Nurses don't want to be doctors any more than we want to be nurses. However, PA's do want to be doctors, perform physicians' duties, and will increasingly practice medicine as soon as they have the votes, the power, or the ability to become totally independent. A limited license, such as podiatrists, optometrist, and psychologists have, will lower the level of primary care even though the public may not see it that way.

Although NPs and PAs have nearly identical training, the NPs are in graduate school and the PAs are undergraduate. Even at UCD, NPs, a graduate program, and PAs, an undergraduate program, are the same program. To fully standardize the training, we should make an RN degree the entry requirement for the PA program and thus amalgamate the two fields under the nurse practice act.

The desperation of nurses with increasing patient loads, who are being held responsible for lesser trained practical nurses and nurses aides delivering inferior care, was recently seen when 5,000 RNs marched on Washington, D.C. "We are the ones who mop your brow, who hold your hands...who suction your tracheotomy," said Joan Swirsky, Editor-In-Chief of Revolution -- The Journal of Nurse Empowerment, which organized the protest, "We are the last patient advocates in America."

This group of RNs no longer see physicians as patient advocates because they see us contract with just about everyone but the patient.

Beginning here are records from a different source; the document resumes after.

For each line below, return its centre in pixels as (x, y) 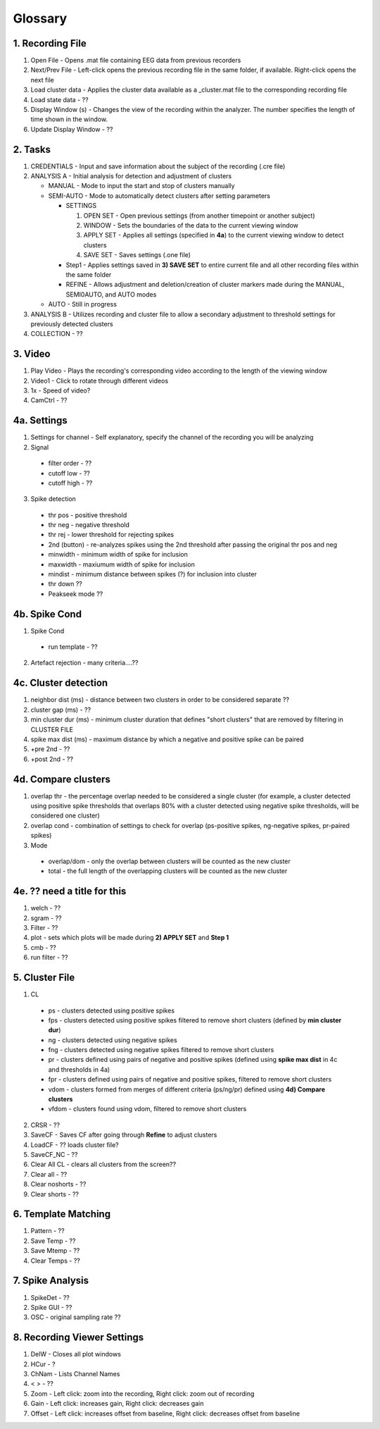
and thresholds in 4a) (79, 1069)
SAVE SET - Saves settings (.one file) (137, 255)
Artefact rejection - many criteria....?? (84, 663)
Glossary (40, 18)
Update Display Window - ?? (72, 129)
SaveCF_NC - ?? (54, 1155)
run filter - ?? (49, 958)
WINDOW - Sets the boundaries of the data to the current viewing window (191, 225)
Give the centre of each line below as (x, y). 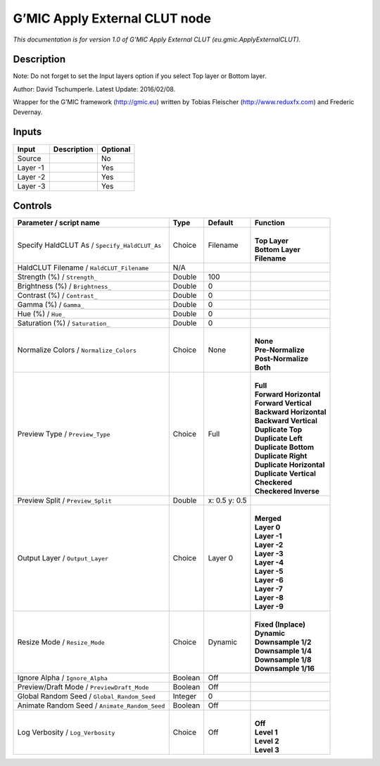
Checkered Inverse (287, 491)
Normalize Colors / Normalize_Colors (77, 350)
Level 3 (267, 750)
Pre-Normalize (280, 350)
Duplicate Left (278, 439)
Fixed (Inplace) (280, 624)
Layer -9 (269, 607)
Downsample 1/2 (283, 642)
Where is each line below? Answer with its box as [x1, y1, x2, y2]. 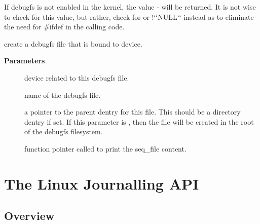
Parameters [4, 55, 45, 66]
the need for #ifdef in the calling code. [4, 21, 125, 32]
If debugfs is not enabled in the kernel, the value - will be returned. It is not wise [4, 2, 256, 12]
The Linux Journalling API [4, 173, 199, 194]
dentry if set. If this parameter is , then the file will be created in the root [24, 116, 254, 127]
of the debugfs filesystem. [24, 126, 103, 137]
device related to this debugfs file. [24, 72, 129, 83]
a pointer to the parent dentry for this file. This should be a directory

The same institutions that are hiring doctors on salaries, will soon be hiring lesser trained "doctors" to actually do the hospital admissions, do the endoscopic procedures and minor surgery under our direction, and deliver increasingly inferior care. If each doctor supervised as many "PA type doctors" as RNs supervise "practical type nurses" it would only take a couple of dozen doctors to run a 200 bed hospital.

There actually was a paper delivered at a national meeting some years ago by a physician who proposed that a family physician could extend his practice by hiring a number of PAs, each with a different specialty interest. By extending this concept, a few hundred physicians and surgeons with about 2500 PAs could care for all of Sacramento and El Dorado counties. Could the 2500 physicians they displaced find something more "useful" to do?

Marching in Washington, D.C. is anathema to most of us. Having a Journal on "Physician Empowerment" may be equally repulsive. But physicians are marching in many different directions. We are being divided as we are being conquered. The same institutions, whether healthcare, fiscal intermediaries, or the government, which have disempowered nurses, are now disempowering physicians. These institutions are on a mission, will listen to us politely, and continue in their quest for ultimate power.

Our obligation is primarily to the public, our patients, the 250 million Americans that depend on us for their life and death struggles. Only they can re-empower us. We must incessantly point out that when technicians working on one organ system, rather than nurses who know the entire patient, turn off the wrong ventilator; when technicians turn up the oxygen on a patient in CO2 narcosis, and eliminate the remaining hypoxic drive for life; it's the patient, the public, that dies. Otherwise, we may become a dying institution -- a dispensable profession. We can then join the nurses in their march as unsung heroes. We will then be supportive of each other as colleagues... Something we should have been all along.